Since quite a small change in the obliquity of Itokawa for several years is predicted for its YORP effect (Scheeres et al. 2007), it is assumed that the spin axis remains constant in our calculations. The rotation period has been estimated to be ( $12.13237 \pm 0.00008$) hours in Kaasalainen et al. (2004), and the epoch of prime meridian corresponding to the celestial reference frame has been well constrained within a small error (less than 0.001 degree as phase lag in the asteroid rotation) among the Hayabusa rendezvous phase (Gaskell et al. 2006). Thus, we use a constant sidereal rotation period of P = 12.13237 hour and a zero-phase Julian day epoch of t₀ = 2 453 644.5 (1.0 October 2005).

4 Comparing between the observed and modeled lightcurves

The observed lightcurve points and the corresponding modeled lightcurves in the representative apparitions are shown in Fig. 1. In our numerical simulations of the asteroid lightcurve the rotational period is set at a constant value. Hence, if the asteroid's spin rate varies in practice, it can be considered that a certain phase lag would occur between the observed and modeled lightcurves. There is little difference between the lightcurve shapes, although a slight discrepancy in absolute brightness was found due to uncertainties of the photometric calibrations. The given uncertainty of pole orientation is small enough not to alter the profile of simulated lightcurves. When sufficiently good-quality data covering over one or more lightcurve maximum or minimum are available, we can determine the phase lag along with the vertical shift on each dataset. Figure 2 shows an enlarged view of the lightcurves in the 2001 March apparition, when they are furthest from the zero-phase epoch as defined above. In this figure, the best-fit synthetic lightcurves are also plotted, and these fitted curves systematically shift in the same direction as against the original curves.

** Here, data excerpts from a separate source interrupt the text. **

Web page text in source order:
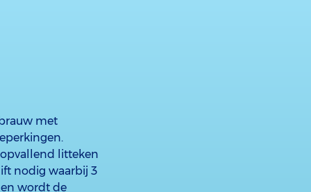
met
litteken
nodig waarbij 3
wordt de
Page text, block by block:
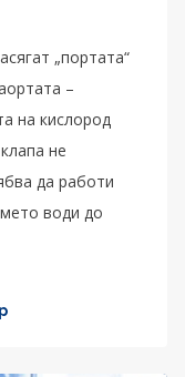
„портата“
–
на кислород
не
да работи
води до
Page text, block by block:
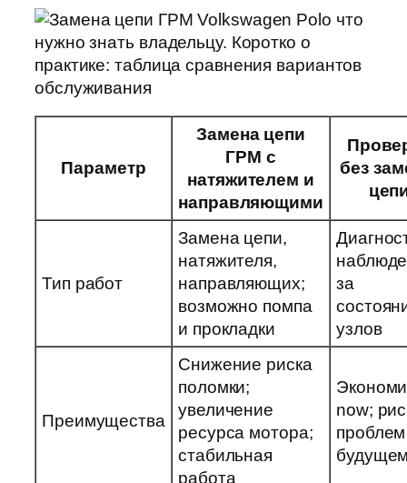
Параметр
Замена цепи
ГРМ с
натяжителем и
направляющими
без
Тип работ
Замена цепи,
натяжителя,
направляющих;
возможно помпа
и прокладки
за
узлов
Преимущества
Снижение риска
поломки;
увеличение
ресурса мотора;
стабильная
работа
now;
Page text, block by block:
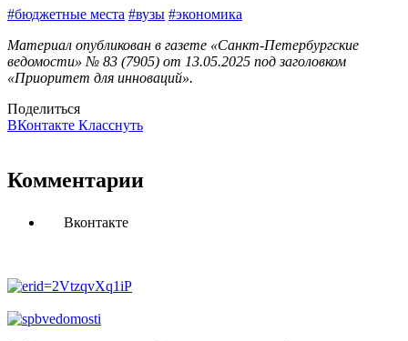
#бюджетные места #вузы #экономика
Материал опубликован в газете «Санкт-Петербургские
ведомости» № 83 (7905) от 13.05.2025 под заголовком
«Приоритет для инноваций».
Поделиться
ВКонтакте Класснуть
Комментарии
Вконтакте
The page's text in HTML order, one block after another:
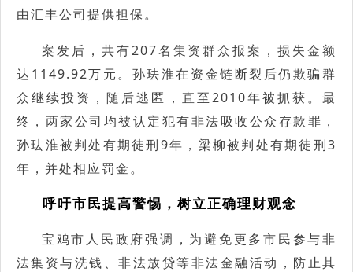
由汇丰公司提供担保。
案发后，共有207名集资群众报案，损失金额
达1149.92万元。孙珐淮在资金链断裂后仍欺骗群
众继续投资，随后逃匿，直至2010年被抓获。最
终，两家公司均被认定犯有非法吸收公众存款罪，
孙珐淮被判处有期徒刑9年，梁柳被判处有期徒刑3
年，并处相应罚金。
呼吁市民提高警惕，树立正确理财观念
宝鸡市人民政府强调，为避免更多市民参与非
法集资与洗钱、非法放贷等非法金融活动，防止其
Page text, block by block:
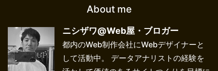
About me
ニシザワ@Web屋・ブロガー
都内のWeb制作会社にWebデザイナーと
して活動中。 データアナリストの経験を
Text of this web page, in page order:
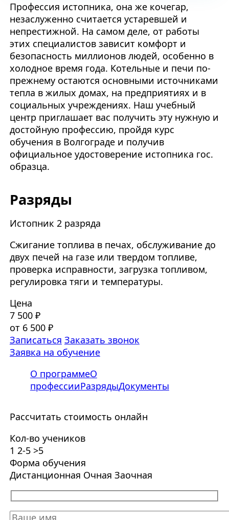
Профессия истопника, она же кочегар,
незаслуженно считается устаревшей и
непрестижной. На самом деле, от работы
этих специалистов зависит комфорт и
безопасность миллионов людей, особенно в
холодное время года. Котельные и печи по-
прежнему остаются основными источниками
тепла в жилых домах, на предприятиях и в
социальных учреждениях. Наш учебный
центр приглашает вас получить эту нужную и
достойную профессию, пройдя курс
обучения в Волгограде и получив
официальное удостоверение истопника гос.
образца.
Разряды
Истопник 2 разряда
Сжигание топлива в печах, обслуживание до
двух печей на газе или твердом топливе,
проверка исправности, загрузка топливом,
регулировка тяги и температуры.
Цена
7 500 ₽
от 6 500 ₽
Записаться Заказать звонок
Заявка на обучение
О программеО
профессииРазрядыДокументы
Рассчитать стоимость онлайн
Кол-во учеников
1 2-5 >5
Форма обучения
Дистанционная Очная Заочная
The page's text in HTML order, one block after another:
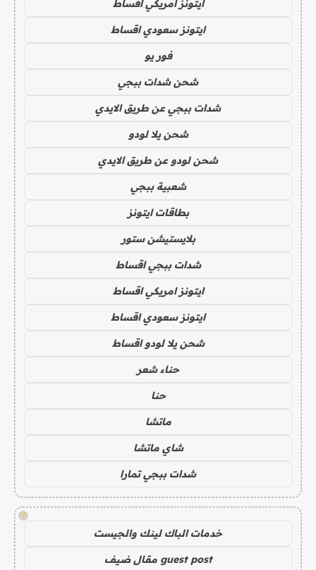
ايتونز امريكي اقساط
ايتونز سعودي اقساط
فور يو
شحن شدات ببجي
شدات ببجي عن طريق الايدي
شحن يلا لودو
شحن لودو عن طريق الايدي
شعبية ببجي
بطاقات ايتونز
بلايستيشن ستور
شدات ببجي اقساط
ايتونز امريكي اقساط
ايتونز سعودي اقساط
شحن يلا لودو اقساط
حناء شعر
حنا
ماتشا
شاي ماتشا
شدات ببجي تمارا
!
خدمات الباك لينك والجيست
guest post مقال ضيف
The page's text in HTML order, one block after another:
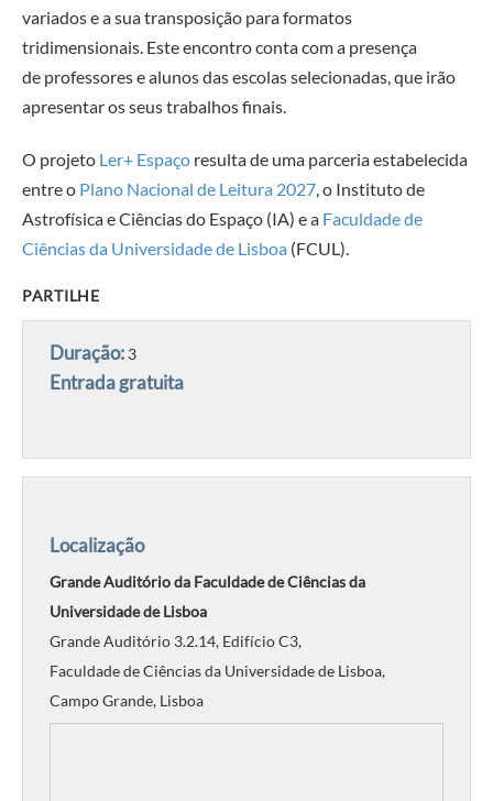
variados e a sua transposição para formatos
tridimensionais. Este encontro conta com a presença
de professores e alunos das escolas selecionadas, que irão
apresentar os seus trabalhos finais.
O projeto Ler+ Espaço resulta de uma parceria estabelecida
entre o Plano Nacional de Leitura 2027, o Instituto de
Astrofísica e Ciências do Espaço (IA) e a Faculdade de
Ciências da Universidade de Lisboa (FCUL).
PARTILHE
Duração: 3
Entrada gratuita
Localização
Grande Auditório da Faculdade de Ciências da
Universidade de Lisboa
Grande Auditório 3.2.14, Edifício C3,
Faculdade de Ciências da Universidade de Lisboa,
Campo Grande, Lisboa
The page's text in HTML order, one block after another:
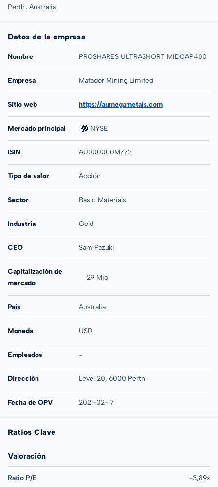
Perth, Australia.
Datos de la empresa
Nombre PROSHARES ULTRASHORT MIDCAP400
Empresa Matador Mining Limited
Sitio web https://aumegametals.com
Mercado principal NYSE
ISIN AU000000MZZ2
Tipo de valor Acción
Sector Basic Materials
Industria Gold
CEO Sam Pazuki
Capitalización de
mercado
29 Mio
País Australia
Moneda USD
Empleados -
Dirección Level 20, 6000 Perth
Fecha de OPV 2021-02-17
Ratios Clave
Valoración
Ratio P/E -3,89x
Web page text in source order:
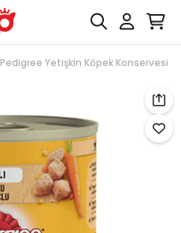
Pedigree Yetişkin Köpek Konservesi
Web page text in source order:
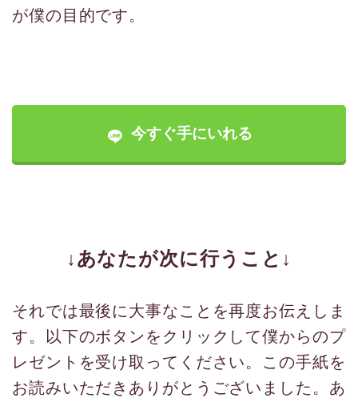
が僕の目的です。
今すぐ手にいれる
↓あなたが次に行うこと↓
それでは最後に大事なことを再度お伝えしま
す。以下のボタンをクリックして僕からのプ
レゼントを受け取ってください。この手紙を
お読みいただきありがとうございました。あ
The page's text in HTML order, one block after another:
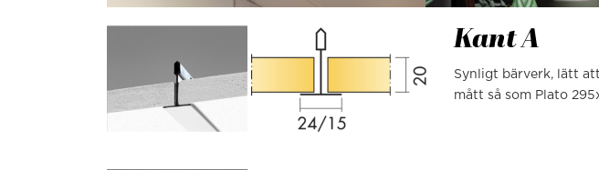
Kant A
Synligt bärverk, lätt
mått så som Plato
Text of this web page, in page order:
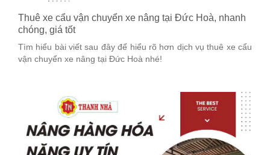
Thuê xe cẩu vận chuyển xe nâng tại Đức Hoà, nhanh
chóng, giá tốt
Tìm hiểu bài viết sau đây để hiểu rõ hơn dịch vụ thuê xe cẩu
vận chuyển xe nâng tại Đức Hoà nhé!
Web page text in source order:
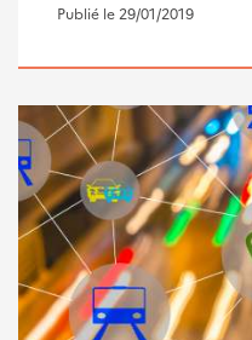
Publié le 29/01/2019
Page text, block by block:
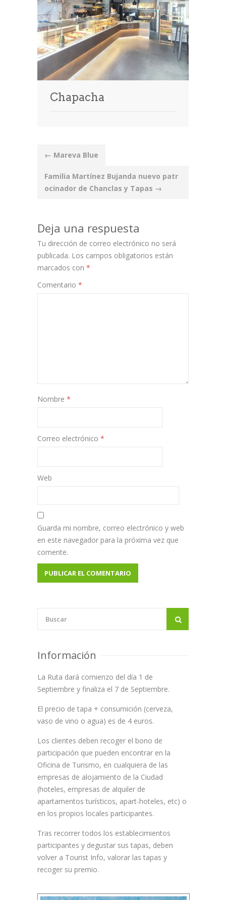
Chapacha
Post
navigation
← Mareva Blue
Familia Martínez Bujanda nuevo patr
ocinador de Chanclas y Tapas →
Deja una respuesta
Tu dirección de correo electrónico no será
publicada. Los campos obligatorios están
marcados con *
Comentario *
Nombre *
Correo electrónico *
Web
Guarda mi nombre, correo electrónico y web
en este navegador para la próxima vez que
comente.
Información
La Ruta dará comienzo del día 1 de
Septiembre y finaliza el 7 de Septiembre.
El precio de tapa + consumición (cerveza,
vaso de vino o agua) es de 4 euros.
Los clientes deben recoger el bono de
participación que pueden encontrar en la
Oficina de Turismo, en cualquiera de las
empresas de alojamiento de la Ciudad
(hoteles, empresas de alquiler de
apartamentos turísticos, apart-hoteles, etc) o
en los propios locales participantes.
Tras recorrer todos los establecimientos
participantes y degustar sus tapas, deben
volver a Tourist Info, valorar las tapas y
recoger su premio.
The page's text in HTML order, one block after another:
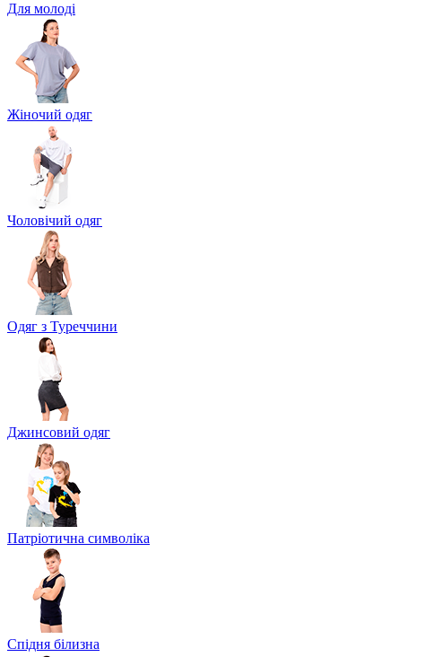
Для молоді
Жіночий одяг
Чоловічий одяг
Одяг з Туреччини
Джинсовий одяг
Патріотична символіка
Спідня білизна

Figure 1: The representative observed data (points) and the corresponding modeled lightcurves (dashed lines) for the asteroid 25143 Itokawa, added the arbitrary intensity offset for clarity. The horizontal axes give the rotational phase in degrees, and the vertical axes brightness in units of relative intensity. For each of the apparitions in August 2001, September 2004 and December 2006, only one modeled curve has been plotted.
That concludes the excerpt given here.